Task statement.
Go to the line in the entries below that holds "transceiver for a" and repeat exactly from there through the line that holds "transceiver as can", inclusive.

╭──

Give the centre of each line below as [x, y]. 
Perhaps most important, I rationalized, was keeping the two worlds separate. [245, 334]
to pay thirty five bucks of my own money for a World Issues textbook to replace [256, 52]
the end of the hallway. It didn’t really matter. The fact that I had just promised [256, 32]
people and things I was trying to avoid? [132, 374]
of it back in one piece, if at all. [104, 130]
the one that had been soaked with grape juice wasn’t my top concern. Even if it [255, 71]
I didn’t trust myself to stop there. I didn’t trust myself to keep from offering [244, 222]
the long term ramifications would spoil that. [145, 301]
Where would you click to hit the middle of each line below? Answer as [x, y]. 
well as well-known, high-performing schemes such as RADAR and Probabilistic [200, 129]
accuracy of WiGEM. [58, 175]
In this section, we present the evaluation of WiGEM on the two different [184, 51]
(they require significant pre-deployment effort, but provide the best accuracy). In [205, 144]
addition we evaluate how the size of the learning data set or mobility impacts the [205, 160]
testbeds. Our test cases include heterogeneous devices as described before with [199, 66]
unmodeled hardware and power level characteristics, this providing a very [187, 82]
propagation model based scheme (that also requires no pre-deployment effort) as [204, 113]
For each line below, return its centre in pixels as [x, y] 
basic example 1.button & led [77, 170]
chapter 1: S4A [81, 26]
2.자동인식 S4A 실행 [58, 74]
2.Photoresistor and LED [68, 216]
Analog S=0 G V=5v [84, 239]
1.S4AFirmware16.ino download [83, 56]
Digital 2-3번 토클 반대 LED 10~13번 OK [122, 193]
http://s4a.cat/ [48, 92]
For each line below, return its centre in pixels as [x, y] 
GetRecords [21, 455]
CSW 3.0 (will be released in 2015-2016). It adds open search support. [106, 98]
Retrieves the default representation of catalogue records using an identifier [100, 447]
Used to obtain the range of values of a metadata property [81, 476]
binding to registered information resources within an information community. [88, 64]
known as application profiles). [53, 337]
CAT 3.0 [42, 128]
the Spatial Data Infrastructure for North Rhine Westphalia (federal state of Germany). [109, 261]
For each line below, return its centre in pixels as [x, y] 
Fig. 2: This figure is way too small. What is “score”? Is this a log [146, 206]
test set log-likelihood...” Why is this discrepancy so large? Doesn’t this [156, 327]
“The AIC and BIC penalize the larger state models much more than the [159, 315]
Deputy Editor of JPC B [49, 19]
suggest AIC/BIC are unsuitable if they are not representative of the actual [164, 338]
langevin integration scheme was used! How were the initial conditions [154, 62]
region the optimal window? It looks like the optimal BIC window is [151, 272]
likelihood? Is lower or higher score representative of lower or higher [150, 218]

╰──
╭──

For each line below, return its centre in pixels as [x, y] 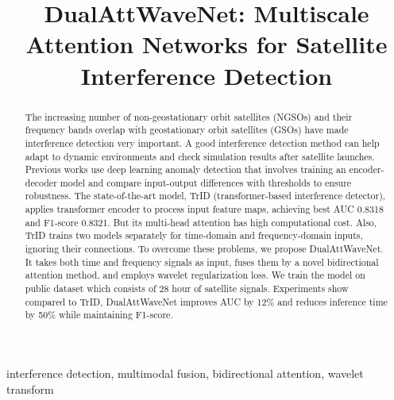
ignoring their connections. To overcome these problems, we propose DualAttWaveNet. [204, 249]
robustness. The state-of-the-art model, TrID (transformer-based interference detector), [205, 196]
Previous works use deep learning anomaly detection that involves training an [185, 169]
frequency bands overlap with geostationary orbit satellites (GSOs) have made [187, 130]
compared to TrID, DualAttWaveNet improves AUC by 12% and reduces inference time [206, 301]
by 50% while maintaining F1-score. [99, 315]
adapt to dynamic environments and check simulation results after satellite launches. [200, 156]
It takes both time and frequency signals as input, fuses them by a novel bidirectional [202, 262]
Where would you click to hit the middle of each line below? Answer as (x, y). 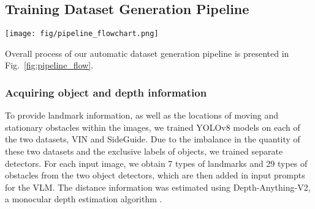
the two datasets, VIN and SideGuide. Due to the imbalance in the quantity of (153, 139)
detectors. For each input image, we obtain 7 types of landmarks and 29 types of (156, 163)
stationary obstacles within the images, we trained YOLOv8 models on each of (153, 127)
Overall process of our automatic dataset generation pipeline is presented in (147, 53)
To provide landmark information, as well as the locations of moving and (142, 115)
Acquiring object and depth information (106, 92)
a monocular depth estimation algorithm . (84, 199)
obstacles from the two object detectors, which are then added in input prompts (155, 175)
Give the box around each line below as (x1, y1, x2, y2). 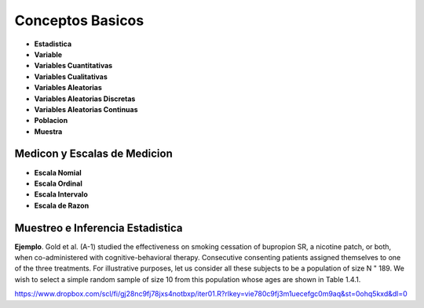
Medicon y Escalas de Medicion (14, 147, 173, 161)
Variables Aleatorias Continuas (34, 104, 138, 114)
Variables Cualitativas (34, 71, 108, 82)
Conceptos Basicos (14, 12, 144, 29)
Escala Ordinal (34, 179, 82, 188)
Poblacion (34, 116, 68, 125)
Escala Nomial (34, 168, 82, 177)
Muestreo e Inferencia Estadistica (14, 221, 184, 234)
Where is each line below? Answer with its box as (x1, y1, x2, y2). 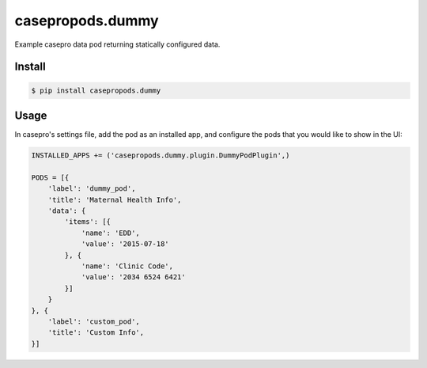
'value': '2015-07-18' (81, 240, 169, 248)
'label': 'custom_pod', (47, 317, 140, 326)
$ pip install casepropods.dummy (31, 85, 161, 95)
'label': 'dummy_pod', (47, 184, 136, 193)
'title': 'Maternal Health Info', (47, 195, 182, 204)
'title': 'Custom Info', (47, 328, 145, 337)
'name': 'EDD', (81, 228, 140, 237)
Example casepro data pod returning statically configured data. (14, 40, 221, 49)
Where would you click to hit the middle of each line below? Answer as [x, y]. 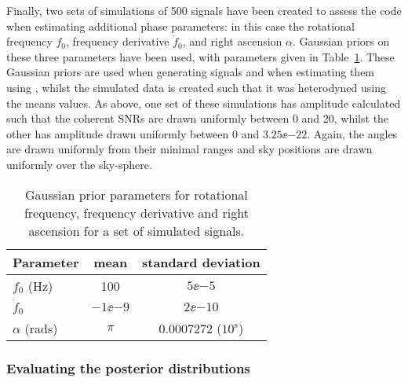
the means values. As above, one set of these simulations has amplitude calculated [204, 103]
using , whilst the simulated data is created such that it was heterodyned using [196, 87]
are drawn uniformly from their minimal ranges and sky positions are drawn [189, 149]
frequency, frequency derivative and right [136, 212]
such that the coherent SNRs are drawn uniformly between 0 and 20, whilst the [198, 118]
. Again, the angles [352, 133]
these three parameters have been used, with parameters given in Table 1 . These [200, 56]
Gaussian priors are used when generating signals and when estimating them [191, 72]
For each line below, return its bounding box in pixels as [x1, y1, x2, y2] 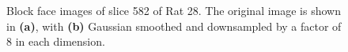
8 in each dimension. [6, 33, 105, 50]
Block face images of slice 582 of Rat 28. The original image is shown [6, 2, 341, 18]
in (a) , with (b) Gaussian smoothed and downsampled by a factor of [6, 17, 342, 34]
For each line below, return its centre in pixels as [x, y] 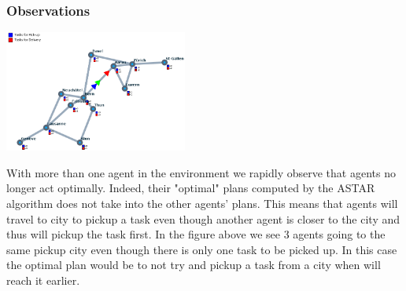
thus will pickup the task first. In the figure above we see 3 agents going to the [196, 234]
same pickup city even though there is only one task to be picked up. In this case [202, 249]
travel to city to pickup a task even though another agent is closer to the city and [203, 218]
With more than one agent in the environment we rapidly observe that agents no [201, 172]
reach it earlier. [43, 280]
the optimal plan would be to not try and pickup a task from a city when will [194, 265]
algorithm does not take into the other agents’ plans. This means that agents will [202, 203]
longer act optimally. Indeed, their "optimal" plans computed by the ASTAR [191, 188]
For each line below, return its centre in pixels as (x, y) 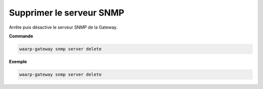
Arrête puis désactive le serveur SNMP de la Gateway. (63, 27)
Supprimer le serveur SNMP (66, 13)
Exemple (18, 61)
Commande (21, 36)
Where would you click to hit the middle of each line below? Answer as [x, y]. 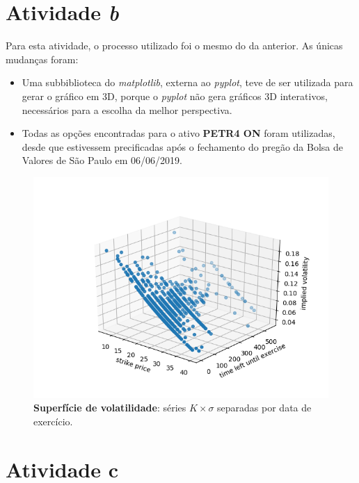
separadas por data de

╰──
╭──

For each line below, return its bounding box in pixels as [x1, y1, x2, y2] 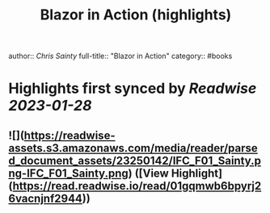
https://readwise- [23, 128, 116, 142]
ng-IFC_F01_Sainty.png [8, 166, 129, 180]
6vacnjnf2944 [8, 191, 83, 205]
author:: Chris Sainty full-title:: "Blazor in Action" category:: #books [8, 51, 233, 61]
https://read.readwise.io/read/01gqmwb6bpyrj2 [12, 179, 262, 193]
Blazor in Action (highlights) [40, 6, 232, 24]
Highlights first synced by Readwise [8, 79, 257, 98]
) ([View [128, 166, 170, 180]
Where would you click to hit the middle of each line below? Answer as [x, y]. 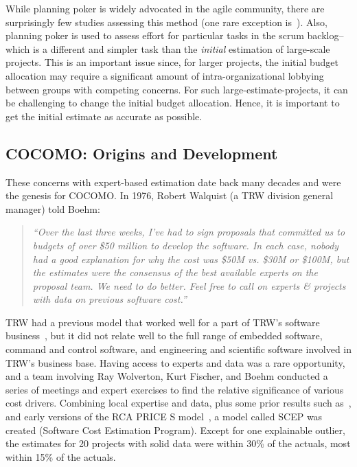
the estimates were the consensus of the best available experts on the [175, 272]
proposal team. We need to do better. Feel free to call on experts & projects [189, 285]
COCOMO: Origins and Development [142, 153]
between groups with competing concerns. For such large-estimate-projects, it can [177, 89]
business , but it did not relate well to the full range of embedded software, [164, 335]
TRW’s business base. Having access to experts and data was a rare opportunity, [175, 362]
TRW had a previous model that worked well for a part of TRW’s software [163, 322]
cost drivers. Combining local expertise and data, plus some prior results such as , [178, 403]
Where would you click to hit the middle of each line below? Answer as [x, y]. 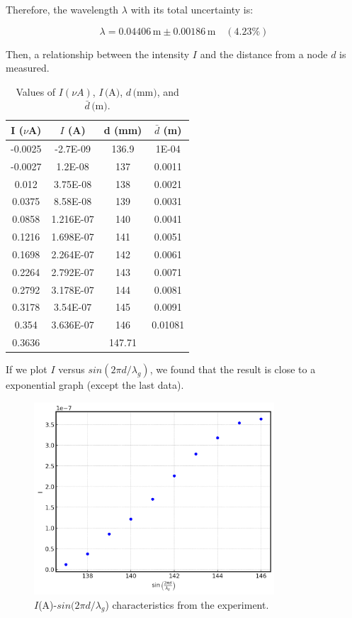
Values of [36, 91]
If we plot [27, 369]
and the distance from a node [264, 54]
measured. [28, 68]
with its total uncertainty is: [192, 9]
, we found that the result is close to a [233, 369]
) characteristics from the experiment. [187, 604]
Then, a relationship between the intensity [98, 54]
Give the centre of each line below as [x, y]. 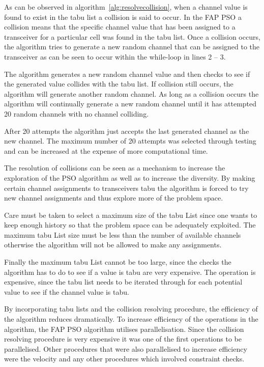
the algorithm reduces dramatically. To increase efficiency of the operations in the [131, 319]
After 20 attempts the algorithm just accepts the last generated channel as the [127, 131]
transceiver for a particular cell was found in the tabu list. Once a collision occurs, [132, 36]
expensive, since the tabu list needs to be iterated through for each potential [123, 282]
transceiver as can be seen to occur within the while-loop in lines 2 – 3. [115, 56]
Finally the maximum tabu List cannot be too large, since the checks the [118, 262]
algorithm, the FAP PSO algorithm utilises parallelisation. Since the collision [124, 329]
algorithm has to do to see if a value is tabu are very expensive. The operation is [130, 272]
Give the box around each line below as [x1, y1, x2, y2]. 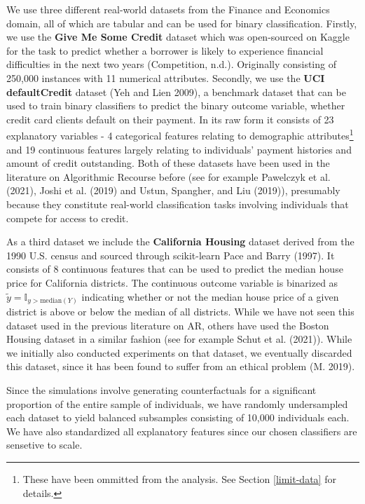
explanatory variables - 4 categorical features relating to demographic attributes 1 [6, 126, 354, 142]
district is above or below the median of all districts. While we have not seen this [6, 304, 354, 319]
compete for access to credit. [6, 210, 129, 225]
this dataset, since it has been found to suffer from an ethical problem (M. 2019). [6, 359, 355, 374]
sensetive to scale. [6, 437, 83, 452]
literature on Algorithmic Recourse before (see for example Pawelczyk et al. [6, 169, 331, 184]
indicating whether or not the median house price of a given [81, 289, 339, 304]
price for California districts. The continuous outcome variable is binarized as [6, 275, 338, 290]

╰──

Problem solution.
transceiver for a particular cell was found in the tabu list. Once a collision occurs, [132, 36]
expensive, since the tabu list needs to be iterated through for each potential [123, 282]
transceiver as can be seen to occur within the while-loop in lines 2 – 3. [115, 56]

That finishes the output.